Da New York Basketball Stories 2.0
Anche se hanno vinto poco, pochissimo, nella loro
storia, i Knicks hanno avuto un ruolo dominante nella storia della NBA e non
sono mai stati poveri di stelle. Lo “star power” ha sempre affascinato i loro
dirigenti. La classifica ovviamente lascia il tempo che trova ma rappresenta
comunque un motivo di discussione. Nel compilarla ho tenuto conto di alcuni
fattori da chiarire prima: rendimento ai Knicks, non nel corso della carriera
(questo spiega la posizione di Earl Monroe, altrimenti più elevata, o l’esclusione
di Larry Johnson e Bob McAdoo ad esempio), privilegia i risultati di squadra
(per questo Willis Reed davanti a Patrick Ewing, per questo ci sono Bill
Bradley e Dick Barnett ma non McAdoo e Spencer Haywood), la permanenza ai
Knicks (penalizza Walt Bellamy ad esempio che ha numeri da Top 5 ma una milizia
di quattro stagioni di cui solo due concluse
con i playoffs), il contesto (l’inclusione nei quintetti All-NBA è
importante perché metro di confronto con gli altri giocatori dell’epoca).

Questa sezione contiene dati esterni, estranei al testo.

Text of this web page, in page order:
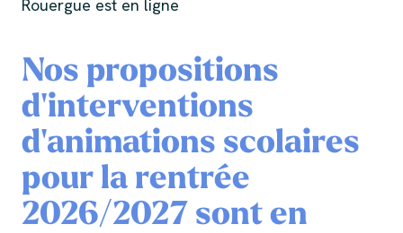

Infine ho escluso i giocatori del presente, soprattutto perché trovo di
difficilissima collocazione Carmelo Anthony. Come numeri vale una delle prime
posizioni: in sei anni ai Knicks, Melo vale 25.2 punti e 7.0 rimbalzi, numeri
incrementati nelle tre edizioni dei playoffs disputate (28.0 punti e 7.7
rimbalzi). In questo arco di tempo due volte è stato All-NBA, una volta secondo
e una volta terzo quintetto (che in origine era una selezione inesistente).
Penso che a fine carriera sarà arduo trovare una collocazione coerente per
Anthony. Al momento, vale McAdoo e Haywood, un po’ meno di Bellamy ma la sua
milizia comincia ad essere lunga. Con meno anni ai Knicks e cifre largamente
meno esplosive, Latrell Sprewell è nei Top 15. Giusto? Forse no, ma Sprewell ha
giocato una Finale NBA e una finale di conference. Anthony tre volte su sei non
ha raggiunto i playoffs, due volte su tre non ha superato il primo turno e non
ha mai giocato con la maglia dei Knicks una finale di conference. Ma ammetto
che si tratterebbe di un’omissione complicata da motivare.
Ho trovato
particolarmente difficile non inserire, più che McAdoo, Haywood, Jerry Lucas
(11.0 punti e 8.6 rimbalzi di media in tre stagioni con il titolo del 1973 ma
partendo dalla panchina) o Cazzie Russell (che nel titolo del 1970 era il sesto
uomo), Micheal Ray Richardson. Nel 1979/80, Sugar finì la stagione primo in
assist e palle recuperate, roba da John Stockton, ma con un altro stile. Nei
suoi quattro anni ai Knicks, Richardson ebbe 14.2 punti di media con 7.1 assist
e 6.0 rimbalzi. E’ stato due volte primo quintetto difensivo. Se la droga non
l’avesse rovinato, Richardson avrebbe avuto la chance di diventare uno dei più
grandi Knick di tutti i tempi. Ma forse proprio per questo suicidio
professionale è difficile premiarlo davanti a giocatori che sono stati
nettamente più amati, perché hanno sfruttato meglio il talento (inferiore) a
disposizione oppure hanno vinto di più (in quattro anni Sugar ha giocato una
sola volta nei playoffs).
15: John Starks. Nella sua permanenza ai
Knicks ha segnato 14.1 punti per gara con 4.0 assist. Amatissimo dai tifosi
perché oltre a venire dal nulla – o meglio: da un supermercato di Tulsa,
Oklahoma – giocava sempre con il cuore in mano. Talvolta anche troppo. A New
York è ricordato al tempo stesso per “The Dunk” su Michael Jordan e lo 0/11 da
tre di gara 7 a Houston nel 1994. Comunque con lui i Knicks sono stati sempre
rilevanti e quando firmarono Allan Houston retrocedendolo in panchina, lui
rispose vincendo il titolo di sesto uomo dell’anno. A New York ha giocato anche
un All-Star Game. Per chiarire che anche individualmente non ha fatto poco.